An intellectual adventure
Wataru Inoue, is on a research journey to unlock the mystery of stress-related disorders like PTSD and depression
By Crystal Mackay, MA’05
As someone who set out originally to explore the world and discover new places, Wataru Inoue, PhD, never expected that the most interesting journey would be understanding his own mind.
“When I started my undergrad I wanted to become an anthropologist or someone who went to the field and travelled the world,” he said. “As I travelled and visited new places, I started to realize I was more intrigued by the response that I had when I went to a new place instead of seeing it from the outside.”
That desire to understand how the brain works and how it influences our perception of the world was the initial spark in Inoue to become a neuroscientist examining the brain’s response to stress.
As one of Robarts Research Institute’s recruits and a new faculty member in Physiology and Pharmacology, Inoue and his team are looking for the mechanisms in the brain that allow the body to maintain a state of homeostasis.
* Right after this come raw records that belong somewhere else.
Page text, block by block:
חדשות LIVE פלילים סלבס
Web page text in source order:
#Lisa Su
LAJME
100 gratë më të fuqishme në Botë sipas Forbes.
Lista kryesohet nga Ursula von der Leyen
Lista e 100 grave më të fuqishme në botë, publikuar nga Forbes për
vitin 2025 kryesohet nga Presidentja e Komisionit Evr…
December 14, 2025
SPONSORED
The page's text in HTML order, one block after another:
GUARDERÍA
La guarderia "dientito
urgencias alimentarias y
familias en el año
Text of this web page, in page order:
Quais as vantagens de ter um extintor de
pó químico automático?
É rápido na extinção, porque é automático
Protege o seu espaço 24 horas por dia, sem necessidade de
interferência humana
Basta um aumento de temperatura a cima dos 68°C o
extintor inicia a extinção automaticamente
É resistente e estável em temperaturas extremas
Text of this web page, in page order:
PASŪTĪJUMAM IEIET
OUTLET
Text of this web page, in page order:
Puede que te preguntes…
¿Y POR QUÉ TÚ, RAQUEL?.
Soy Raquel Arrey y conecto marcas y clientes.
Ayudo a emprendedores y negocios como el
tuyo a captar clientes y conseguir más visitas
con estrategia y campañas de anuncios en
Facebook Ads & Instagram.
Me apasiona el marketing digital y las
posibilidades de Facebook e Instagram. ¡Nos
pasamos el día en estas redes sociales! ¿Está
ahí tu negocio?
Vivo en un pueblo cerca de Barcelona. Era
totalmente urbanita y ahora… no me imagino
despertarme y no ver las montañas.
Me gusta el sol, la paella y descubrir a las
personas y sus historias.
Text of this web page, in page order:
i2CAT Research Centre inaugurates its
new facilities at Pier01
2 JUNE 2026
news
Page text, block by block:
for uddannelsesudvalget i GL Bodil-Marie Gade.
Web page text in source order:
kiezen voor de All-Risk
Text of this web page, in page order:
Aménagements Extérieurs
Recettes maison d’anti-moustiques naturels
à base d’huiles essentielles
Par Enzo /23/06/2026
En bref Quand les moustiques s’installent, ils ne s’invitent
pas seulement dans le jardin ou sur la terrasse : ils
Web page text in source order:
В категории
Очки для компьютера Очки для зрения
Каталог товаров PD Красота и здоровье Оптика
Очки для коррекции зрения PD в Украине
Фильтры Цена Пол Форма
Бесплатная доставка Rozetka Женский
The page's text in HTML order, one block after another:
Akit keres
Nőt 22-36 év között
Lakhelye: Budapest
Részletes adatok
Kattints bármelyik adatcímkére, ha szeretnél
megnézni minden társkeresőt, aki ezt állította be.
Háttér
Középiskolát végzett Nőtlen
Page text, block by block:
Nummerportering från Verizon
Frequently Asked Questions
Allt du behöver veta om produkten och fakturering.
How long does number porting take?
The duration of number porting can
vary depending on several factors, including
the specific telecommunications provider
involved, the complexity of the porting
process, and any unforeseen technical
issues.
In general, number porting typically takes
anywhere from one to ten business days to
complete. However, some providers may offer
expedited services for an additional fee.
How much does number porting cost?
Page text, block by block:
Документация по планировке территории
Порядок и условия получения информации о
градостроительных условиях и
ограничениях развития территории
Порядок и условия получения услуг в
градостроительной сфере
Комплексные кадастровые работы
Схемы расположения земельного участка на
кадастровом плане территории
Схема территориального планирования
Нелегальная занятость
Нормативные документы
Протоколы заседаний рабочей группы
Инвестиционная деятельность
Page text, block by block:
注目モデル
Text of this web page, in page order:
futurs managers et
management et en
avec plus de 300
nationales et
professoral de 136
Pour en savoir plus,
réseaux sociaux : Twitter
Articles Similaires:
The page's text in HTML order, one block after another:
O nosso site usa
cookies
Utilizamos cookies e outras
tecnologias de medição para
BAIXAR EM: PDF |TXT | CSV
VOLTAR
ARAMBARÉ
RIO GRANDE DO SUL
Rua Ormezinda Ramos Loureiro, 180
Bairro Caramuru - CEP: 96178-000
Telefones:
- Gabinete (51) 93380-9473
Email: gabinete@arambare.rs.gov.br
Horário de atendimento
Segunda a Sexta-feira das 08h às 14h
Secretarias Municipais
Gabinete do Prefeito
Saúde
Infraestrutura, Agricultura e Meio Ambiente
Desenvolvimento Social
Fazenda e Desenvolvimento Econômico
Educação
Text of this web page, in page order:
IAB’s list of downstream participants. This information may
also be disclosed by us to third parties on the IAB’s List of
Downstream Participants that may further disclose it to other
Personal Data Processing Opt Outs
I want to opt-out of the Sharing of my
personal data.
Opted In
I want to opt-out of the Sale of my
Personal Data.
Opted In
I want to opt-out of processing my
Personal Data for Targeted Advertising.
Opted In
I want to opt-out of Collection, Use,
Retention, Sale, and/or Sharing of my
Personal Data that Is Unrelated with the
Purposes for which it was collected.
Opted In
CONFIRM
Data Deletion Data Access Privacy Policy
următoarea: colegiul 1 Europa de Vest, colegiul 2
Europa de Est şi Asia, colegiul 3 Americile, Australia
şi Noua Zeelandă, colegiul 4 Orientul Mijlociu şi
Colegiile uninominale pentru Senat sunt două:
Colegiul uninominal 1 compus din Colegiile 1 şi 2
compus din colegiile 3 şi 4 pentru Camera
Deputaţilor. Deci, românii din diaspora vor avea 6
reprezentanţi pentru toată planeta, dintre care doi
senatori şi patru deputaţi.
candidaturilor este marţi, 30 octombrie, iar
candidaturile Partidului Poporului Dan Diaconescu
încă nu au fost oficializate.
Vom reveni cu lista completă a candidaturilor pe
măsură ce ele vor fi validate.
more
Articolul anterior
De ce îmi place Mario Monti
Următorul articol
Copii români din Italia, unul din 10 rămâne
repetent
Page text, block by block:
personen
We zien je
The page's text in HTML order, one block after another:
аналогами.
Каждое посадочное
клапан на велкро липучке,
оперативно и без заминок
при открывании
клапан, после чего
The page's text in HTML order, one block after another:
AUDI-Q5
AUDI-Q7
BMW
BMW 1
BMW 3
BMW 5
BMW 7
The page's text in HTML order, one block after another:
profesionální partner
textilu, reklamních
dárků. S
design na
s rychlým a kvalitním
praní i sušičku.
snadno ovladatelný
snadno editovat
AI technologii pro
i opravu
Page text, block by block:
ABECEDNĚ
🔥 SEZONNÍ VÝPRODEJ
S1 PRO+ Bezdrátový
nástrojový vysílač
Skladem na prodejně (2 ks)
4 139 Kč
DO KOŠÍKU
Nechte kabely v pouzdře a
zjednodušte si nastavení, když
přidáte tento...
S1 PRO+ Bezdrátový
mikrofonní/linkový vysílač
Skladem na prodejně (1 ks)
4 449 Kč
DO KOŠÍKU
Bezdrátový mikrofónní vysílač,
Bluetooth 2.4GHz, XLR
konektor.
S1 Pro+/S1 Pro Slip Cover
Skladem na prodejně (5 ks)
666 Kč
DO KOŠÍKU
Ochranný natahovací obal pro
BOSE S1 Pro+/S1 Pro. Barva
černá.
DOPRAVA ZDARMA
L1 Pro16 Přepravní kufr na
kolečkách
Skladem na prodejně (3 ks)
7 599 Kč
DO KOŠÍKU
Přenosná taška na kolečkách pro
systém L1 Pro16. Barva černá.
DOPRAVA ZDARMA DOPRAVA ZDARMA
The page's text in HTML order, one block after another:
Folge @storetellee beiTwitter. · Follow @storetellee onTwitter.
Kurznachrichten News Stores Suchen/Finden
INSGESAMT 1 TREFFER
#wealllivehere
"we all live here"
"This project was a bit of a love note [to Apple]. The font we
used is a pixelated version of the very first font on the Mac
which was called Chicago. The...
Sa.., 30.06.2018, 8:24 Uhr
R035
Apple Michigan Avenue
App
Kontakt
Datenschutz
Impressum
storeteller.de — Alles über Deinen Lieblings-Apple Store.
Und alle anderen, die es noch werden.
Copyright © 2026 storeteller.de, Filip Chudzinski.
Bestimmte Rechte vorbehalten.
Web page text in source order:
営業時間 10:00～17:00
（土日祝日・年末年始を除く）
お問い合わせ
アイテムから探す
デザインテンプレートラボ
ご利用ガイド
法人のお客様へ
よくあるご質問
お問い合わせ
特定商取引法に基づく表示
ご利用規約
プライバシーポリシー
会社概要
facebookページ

In other words, they are looking for the signals in the brain that cause it to regulate our heart rate, blood pressure, and the levels of hormones in a normal way and then are trying to understand what changes occur in stressful situations to alter that state.
The end goal is to discover why it is that some people are resilient to stress and some are more susceptible.
“In some contexts, feeling stressed is completely normal,” he said. “If you are being chased by a dog or a bear you should feel stressed (along with increased heart rate, raised blood pressure and high levels of stress hormones); however, some people are hyper-sensitive to stress, or even suffer continuous anxiety and the bodily responses to stress in the absence of a real problem. Those problems in stress sensitivity are very common in stress-related disorders like PTSD or depression.”
Inoue explains that the stress response is a very dynamic system and that every time a person or animal experiences a stressful situation, the brain changes itself slightly and tunes its stress sensitivity to better cope the next time they are faced with something similar. This concept, known as neuroplasticity, is the core for understanding how we adapt to stressful environments. And issues with this neuroplasticity are also the basis of stressrelated disorders.
The hope is that by better understanding these mechanisms in the brain, his team may eventually be able to identify targets for therapeutics to promote normal stress responses, and eliminate the problematic ones; but that, Inoue says, is still a fair way off.
“I’ve discovered that the more you learn, you also understand that you know so little,” he said. “Once you answer one question, you are then faced with 10 more questions and that endless journey is actually a very interesting intellectual adventure and that’s what I enjoy the most.
“Instead of going into field work, I go new places every time I answer a new question, and lucky for me the brain is full of those fascinating questions.”